Faculty of Electronics, Telecommunications and Informatics, Gdańsk University of Technology, 80-233 Gdańsk, Poland.
Sensors (Basel). 2021 Jun 11;21(12):4035. doi: 10.3390/s21124035.
Data reusability is an important feature of current research, just in every field of science. Modern research in Affective Computing, often rely on datasets containing experiments-originated data such as biosignals, video clips, or images. Moreover, conducting experiments with a vast number of participants to build datasets for Affective Computing research is time-consuming and expensive. Therefore, it is extremely important to provide solutions allowing one to (re)use data from a variety of sources, which usually demands data integration. This paper presents the Graph Representation Integrating Signals for Emotion Recognition and Analysis (GRISERA) framework, which provides a persistent model for storing integrated signals and methods for its creation.
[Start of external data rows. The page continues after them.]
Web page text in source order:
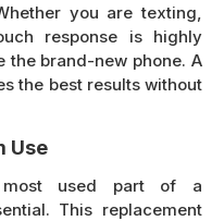
you are texting,
response is highly
brand-new phone. A
the best results without
Use
used part of a
This replacement

To the best of our knowledge, this is the first approach in Affective Computing field that addresses the problem of integrating data from multiple experiments, storing it in a consistent way, and providing query patterns for data retrieval. The proposed framework is based on the standardized graph model, which is known to be highly suitable for signal processing purposes. The validation proved that data from the well-known AMIGOS dataset can be stored in the GRISERA framework and later retrieved for training deep learning models. Furthermore, the second case study proved that it is possible to integrate signals from multiple sources (AMIGOS, ASCERTAIN, and DEAP) into GRISERA and retrieve them for further statistical analysis.
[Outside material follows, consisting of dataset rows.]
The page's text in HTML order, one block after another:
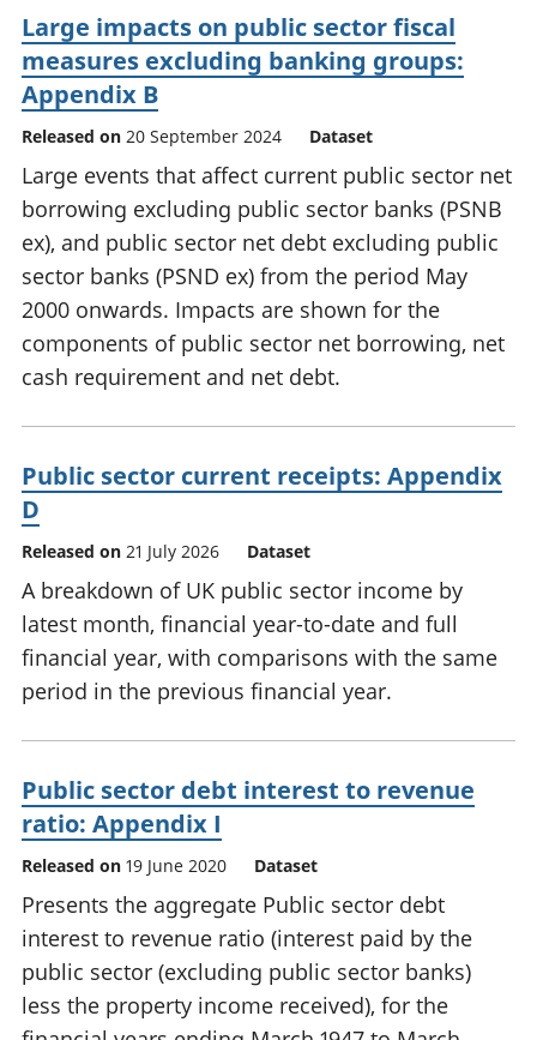
Large impacts on public sector fiscal
measures excluding banking groups:
Appendix B
Released on 20 September 2024 Dataset
Large events that affect current public sector net
borrowing excluding public sector banks (PSNB
ex), and public sector net debt excluding public
sector banks (PSND ex) from the period May
2000 onwards. Impacts are shown for the
components of public sector net borrowing, net
cash requirement and net debt.
Public sector current receipts: Appendix
D
Released on 21 July 2026 Dataset
A breakdown of UK public sector income by
latest month, financial year-to-date and full
financial year, with comparisons with the same
period in the previous financial year.
Public sector debt interest to revenue
ratio: Appendix I
Released on 19 June 2020 Dataset
Presents the aggregate Public sector debt
interest to revenue ratio (interest paid by the
public sector (excluding public sector banks)
less the property income received), for the

数据可重用性是当前研究的一个重要特征,不仅在科学的各个领域如此。情感计算领域的现代研究通常依赖于包含实验产生的数据(如生物信号、视频剪辑或图像)的数据集。此外,为了进行情感计算研究,需要耗费大量时间和金钱来招募大量参与者以构建数据集。因此,提供允许从各种来源(重新)使用数据的解决方案非常重要,这通常需要数据集成。本文提出了 GRISERA(Graph Representation Integrating Signals for Emotion Recognition and Analysis)框架,它提供了一种持久的模型来存储集成信号,并提供了创建它的方法。据我们所知,这是情感计算领域中第一个解决从多个实验集成数据、以一致的方式存储数据以及提供数据检索查询模式的问题的方法。该框架基于标准化图形模型,该模型非常适合信号处理目的。验证证明,可以将来自著名的 AMIGOS 数据集的数据存储在 GRISERA 框架中,并在以后用于训练深度学习模型。此外,第二个案例研究证明,可以将来自多个来源(AMIGOS、ASCERTAIN 和 DEAP)的信号集成到 GRISERA 中,并检索它们进行进一步的统计分析。